Prohibited content: The Website includes comments sections, blogs and other interactive features that allow interaction among clients and between clients and the RA. We call the information posted by or contributed by users “Contributed Content.” In the course of availing of the Research Services or uploading any post or comment on the Website, the client shall not post any Contributed Content that (i) contains nude, semi-nude, sexually suggestive photos, (ii) tends or is likely to abuse, harass, threaten, impersonate or intimidate other users of the Website and/or Research Services, (iii) is lascivious or appeals to the prurient interest or if its effect is such as to tend to deprave and corrupt persons who are likely to use or have access to the Website and/or Services, or (iv) otherwise violates, is prohibited or restricted by applicable law, rule or regulation, is offensive or illegal or violates the rights of, harms or threatens the safety of other users of the Website and/or Services (collectively “Prohibited Content”).

We reserve the right to cease to provide the client with the Research Services or access to the Website, or terminate your subscription, with immediate effect and without notice and liability, for violating these Terms, applicable law, rules or regulations and reserves the right to remove Prohibited Content which is in violation of these Terms, or is otherwise abusive, illegal or disruptive. The determination of whether any content constitutes Prohibited Content, violates these Terms, or is otherwise abusive illegal or disruptive, is subject to the sole determination of the Firm.

Changes to Research Services: We are constantly endeavouring to improve the quality of Research Services provided to our clients. Due to this, the form and nature of the Research Services provided may change from time to time without any prior notice to the client. We reserve the right to introduce and initiate new features, functionalities, components to the Website and/or Research Services and/or change, alter, modify, or discontinue existing ones without any prior notice to the client.

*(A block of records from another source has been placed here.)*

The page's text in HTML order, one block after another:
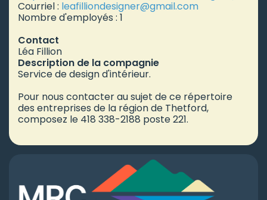
Courriel : leafilliondesigner@gmail.com
Nombre d'employés : 1
Contact
Léa Fillion
Description de la compagnie
Service de design d'intérieur.
Pour nous contacter au sujet de ce répertoire
des entreprises de la région de Thetford,
composez le 418 338-2188 poste 221.
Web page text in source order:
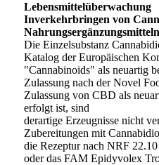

Warranty and liability disclaimer: The Website, Research Services, and all the materials and services, included on or otherwise made available to the client through this Website is provided by the RA on an “as is” and “as available” basis without any representation or warranties, express or implied except otherwise specified in writing. Without prejudice to the foregoing paragraph, the RA does not warrant that:

  • This Website and/or Research Services will be constantly available, or available at all;
  • The information on this Website or provided through the Research Services is complete, true, accurate or not misleading; or
  • The quality of any products, services, information, or other material that you obtain through the Website or Services will meet your expectations.

The RA, to the fullest extent permitted by law, disclaims all warranties, whether express or implied, including the warranty of merchantability, fitness for particular purpose and non-infringement. The RA makes no warranties about the accuracy, reliability, completeness, or timeliness of the Website, Research Services, Content, Contributed Content, Services, software, text, graphics and links.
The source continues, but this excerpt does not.